While Shklovskaya and colleagues' and Dal Col and colleagues' research, along with the new Orient-11 biomarker analysis, collectively support using MHC expression to inform immunotherapy decision-making, the researchers behind these studies all ultimately suggested that the best strategy would be to take a composite approach, using this biomarker alongside more established biomarkers like PD-L1 expression and TMB to complement their predictive capabilities rather than replace them.
"I don't ever think there will be a time when one biomarker will allow a clinician to guide their clinical decisions in terms of their choice of immunotherapy," Shklovskaya said. "We also need to take other things into consideration."
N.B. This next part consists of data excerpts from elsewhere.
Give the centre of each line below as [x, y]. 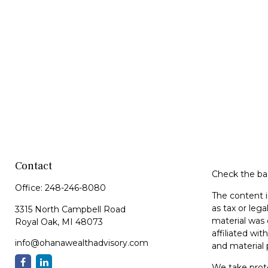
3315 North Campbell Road [70, 209]
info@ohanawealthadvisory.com [82, 243]
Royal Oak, [37, 222]
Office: [30, 188]
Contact [33, 166]
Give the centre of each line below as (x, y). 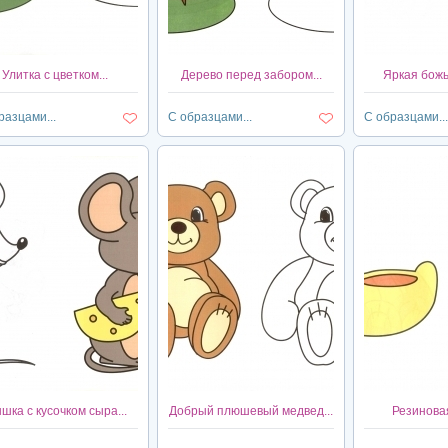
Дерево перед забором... (251, 75)
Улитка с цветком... (55, 75)
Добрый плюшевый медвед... (251, 411)
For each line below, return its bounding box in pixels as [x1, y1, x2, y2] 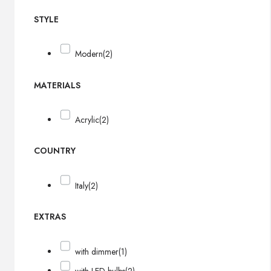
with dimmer [75, 245, 119, 258]
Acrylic [75, 113, 100, 126]
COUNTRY [34, 145, 76, 157]
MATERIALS [34, 79, 80, 91]
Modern [75, 47, 103, 60]
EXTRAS [34, 211, 66, 223]
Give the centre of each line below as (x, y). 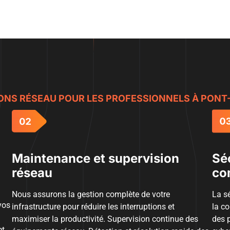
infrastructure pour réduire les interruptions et (93, 206)
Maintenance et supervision (95, 158)
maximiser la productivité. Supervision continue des (105, 219)
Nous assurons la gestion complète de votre (91, 194)
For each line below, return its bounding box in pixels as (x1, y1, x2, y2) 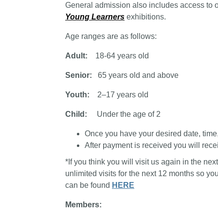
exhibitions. (125, 13, 166, 21)
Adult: (65, 52, 88, 60)
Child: (65, 110, 95, 119)
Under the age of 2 (95, 110, 161, 119)
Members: (65, 200, 102, 209)
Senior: (65, 71, 98, 80)
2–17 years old (95, 91, 148, 99)
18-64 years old (88, 52, 149, 60)
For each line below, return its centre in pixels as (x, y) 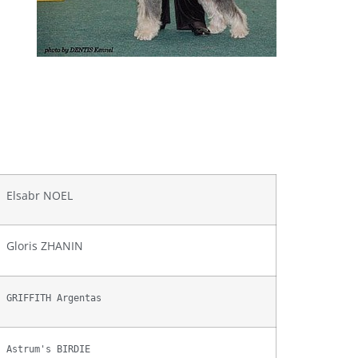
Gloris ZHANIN (45, 245)
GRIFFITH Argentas (54, 298)
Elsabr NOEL (40, 195)
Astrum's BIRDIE (48, 349)
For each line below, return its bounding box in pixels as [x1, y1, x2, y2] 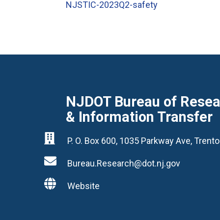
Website [67, 180, 100, 191]
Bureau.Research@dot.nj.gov [67, 158, 181, 168]
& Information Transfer [66, 108, 213, 125]
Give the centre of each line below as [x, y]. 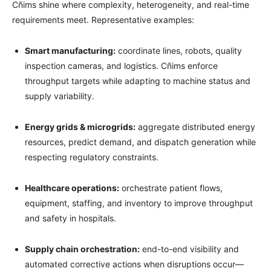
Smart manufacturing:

Dal Col echoed this sentiment. "Sure PD-L1 and TMB are biomarkers strictly connected to ICI immunotherapy, but the biology is more complex," she said. "Often, we can obtain the right answer if we take into consideration all components of a pathway and all steps of a specific process."
The researchers' support for multi-biomarker approaches mirrors what Zhang and colleagues concluded in their analysis from the Orient-11 study in NSCLC: that their findings support the value of composite biomarker analysis.
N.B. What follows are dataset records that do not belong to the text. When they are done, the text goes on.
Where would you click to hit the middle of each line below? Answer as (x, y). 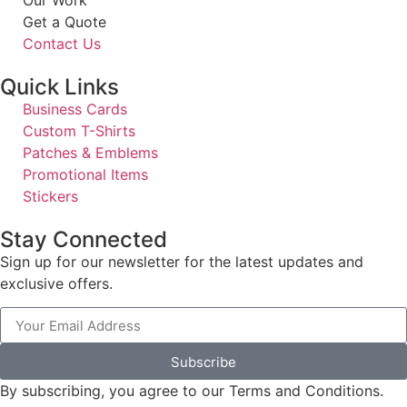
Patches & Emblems (90, 152)
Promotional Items (85, 174)
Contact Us (62, 43)
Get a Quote (65, 21)
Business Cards (75, 109)
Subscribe (203, 362)
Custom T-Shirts (79, 130)
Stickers (50, 196)
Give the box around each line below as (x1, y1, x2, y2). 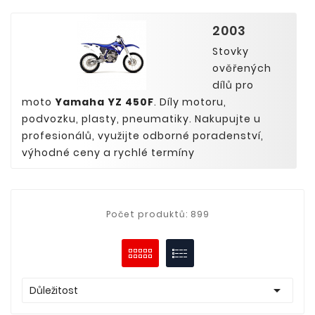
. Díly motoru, (154, 95, 226, 109)
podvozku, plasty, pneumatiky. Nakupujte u (22, 112, 261, 126)
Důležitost (30, 283, 78, 297)
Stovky (212, 44, 249, 58)
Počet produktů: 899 (105, 208, 210, 220)
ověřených (212, 61, 271, 75)
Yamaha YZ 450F (55, 95, 154, 109)
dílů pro (212, 78, 254, 92)
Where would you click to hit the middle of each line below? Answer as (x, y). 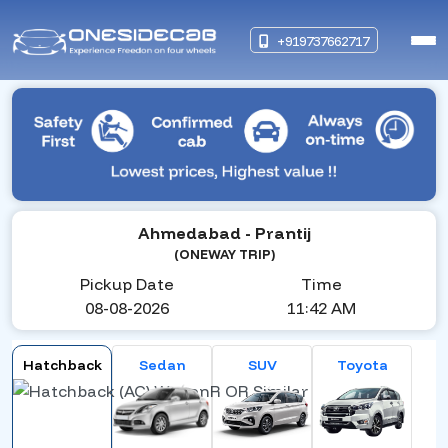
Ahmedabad (191, 233)
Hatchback (62, 365)
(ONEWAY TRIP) (224, 254)
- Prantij (277, 233)
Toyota (362, 365)
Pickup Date (127, 284)
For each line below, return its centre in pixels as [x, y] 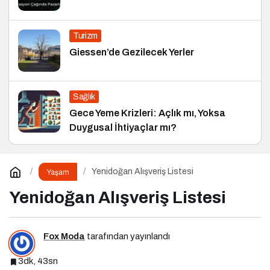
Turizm [85, 36]
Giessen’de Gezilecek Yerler [132, 52]
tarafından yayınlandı [127, 237]
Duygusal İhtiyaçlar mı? [123, 127]
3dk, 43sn [38, 261]
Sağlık [84, 96]
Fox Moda [64, 237]
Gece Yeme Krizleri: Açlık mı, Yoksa [147, 113]
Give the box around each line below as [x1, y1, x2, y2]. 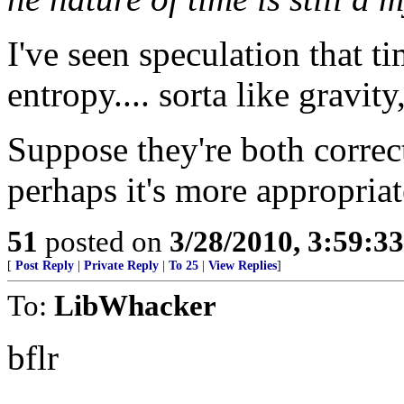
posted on [38, 225, 170, 258]
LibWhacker [54, 289, 216, 322]
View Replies [208, 259, 277, 272]
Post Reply [15, 259, 74, 272]
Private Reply [84, 259, 159, 272]
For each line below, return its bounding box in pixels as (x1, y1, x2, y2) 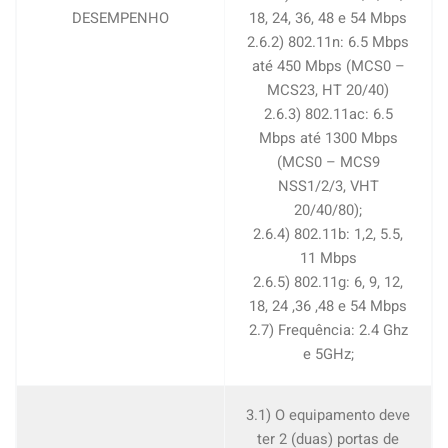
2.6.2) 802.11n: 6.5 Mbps (247, 31, 409, 53)
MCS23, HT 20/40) (267, 79, 389, 101)
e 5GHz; (302, 343, 354, 365)
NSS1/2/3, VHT (277, 175, 379, 197)
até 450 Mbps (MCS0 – (251, 55, 405, 77)
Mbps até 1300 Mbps (258, 127, 398, 149)
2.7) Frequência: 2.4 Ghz (248, 319, 408, 341)
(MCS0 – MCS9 (276, 151, 380, 173)
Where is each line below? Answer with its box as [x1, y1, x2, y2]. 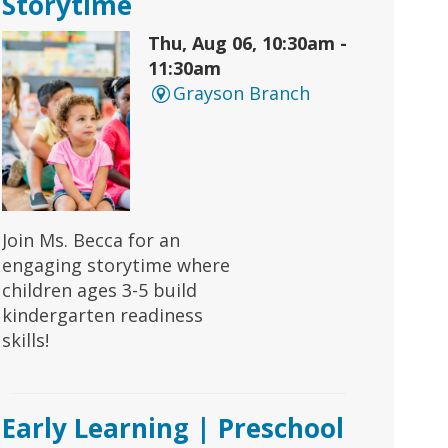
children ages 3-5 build [2, 277, 198, 302]
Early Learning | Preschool [2, 409, 345, 446]
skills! [2, 327, 50, 352]
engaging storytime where [2, 252, 231, 277]
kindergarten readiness [2, 302, 204, 327]
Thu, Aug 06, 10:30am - [148, 30, 348, 55]
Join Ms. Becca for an [2, 227, 181, 252]
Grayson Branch [173, 80, 311, 105]
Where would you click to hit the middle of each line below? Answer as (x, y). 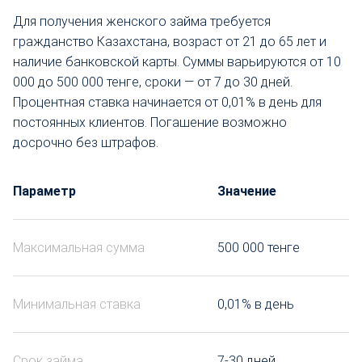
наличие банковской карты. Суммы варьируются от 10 (177, 62)
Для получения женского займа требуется (142, 22)
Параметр (44, 191)
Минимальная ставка (77, 304)
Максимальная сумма (79, 247)
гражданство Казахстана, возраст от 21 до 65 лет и (170, 42)
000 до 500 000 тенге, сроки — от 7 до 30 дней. (153, 82)
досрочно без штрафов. (86, 143)

Next steps, further research
Absent prospective MHC analyses in large-scale randomized immunotherapy trials, Dal Col and Shklovskaya both felt the best thing for researchers to do in the meantime is to continue publishing studies validating the biomarker approach to the extent they can.
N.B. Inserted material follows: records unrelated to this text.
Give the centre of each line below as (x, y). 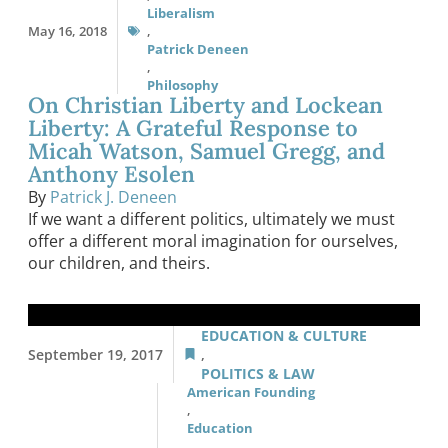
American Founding (251, 391)
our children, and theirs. (119, 262)
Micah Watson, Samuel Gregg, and (206, 150)
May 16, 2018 (67, 30)
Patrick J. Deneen (113, 196)
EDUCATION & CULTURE (284, 335)
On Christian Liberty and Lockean (205, 104)
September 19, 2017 (95, 354)
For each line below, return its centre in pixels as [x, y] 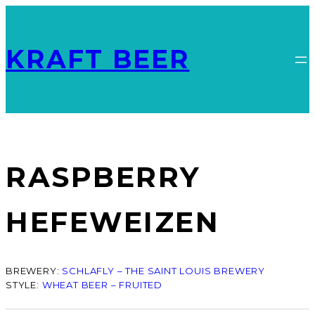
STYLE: [24, 284]
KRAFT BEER [98, 59]
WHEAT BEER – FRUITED [102, 284]
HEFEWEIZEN [112, 222]
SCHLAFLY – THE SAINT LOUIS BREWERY [163, 270]
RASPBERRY [103, 177]
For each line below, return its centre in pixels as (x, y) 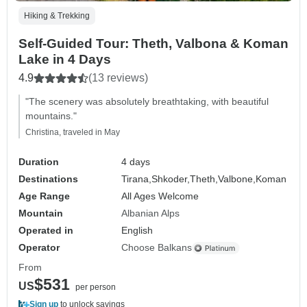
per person (96, 287)
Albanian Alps (151, 213)
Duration (39, 162)
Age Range (44, 196)
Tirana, (137, 179)
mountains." (51, 116)
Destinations (48, 179)
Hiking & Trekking (57, 16)
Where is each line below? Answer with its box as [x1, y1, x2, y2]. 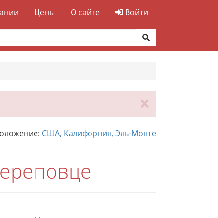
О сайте [71, 7, 100, 18]
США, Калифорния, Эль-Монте [42, 128, 156, 139]
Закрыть [148, 95, 199, 111]
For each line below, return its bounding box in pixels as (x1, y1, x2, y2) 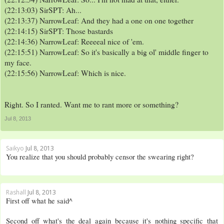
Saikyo (6, 144, 24, 152)
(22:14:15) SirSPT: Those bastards (4, 26, 113, 36)
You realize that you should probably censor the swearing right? (6, 152, 194, 161)
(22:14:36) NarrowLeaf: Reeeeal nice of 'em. (4, 36, 144, 46)
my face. (4, 57, 31, 67)
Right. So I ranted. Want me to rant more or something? (4, 99, 178, 109)
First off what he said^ (6, 196, 72, 205)
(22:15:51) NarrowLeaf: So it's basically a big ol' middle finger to (4, 47, 208, 57)

"The simplest thing that we can do in the near future is to perform retrospectives studies and in silico studies based on transcriptomic or proteomic data and try to obtain information regarding HLA class I and II expression's [correlation] with immunotherapy response," Dal Col said.
For their part, Shklovskaya and her team are currently taking their observations from the retrospective analysis of melanoma patients to animal model studies. Within their published research — particularly Shklovskaya's recent International Journal of Molecular Sciences review — these researchers also began to lay out potential therapeutic strategies for overcoming MHC-I deficiency and restoring response to checkpoint inhibitor monotherapy. These strategies, including combination therapies with targeted agents, would need further validation and represent an area ripe for further research to improve patients' outcomes on immunotherapy.
Whatever the next steps may be toward encouraging the incorporation of these biomarkers into larger scale clinical trials, there is a current consensus that the field needs to refine its approach to selecting patients for checkpoint inhibitor immunotherapy. These treatments, while lifesaving for many patients, still bring heightened risks and minimal benefit to a significant population of patients. This is especially true of checkpoint inhibitor combinations, which have high adverse event risks and can be financially taxing.
"To have an informed clinical decision is better than what we currently do in clinical trials, which is often randomizing patients into receiving whatever combination therapy is being offered, particularly as a second or third line of treatment," Shklovskaya said. "We have to see that the combination immunotherapy is much more toxic than monotherapy with a higher number of patients experiencing adverse events. [We should] make a decision early on as to whether a patient should receive monotherapy versus combination immunotherapy."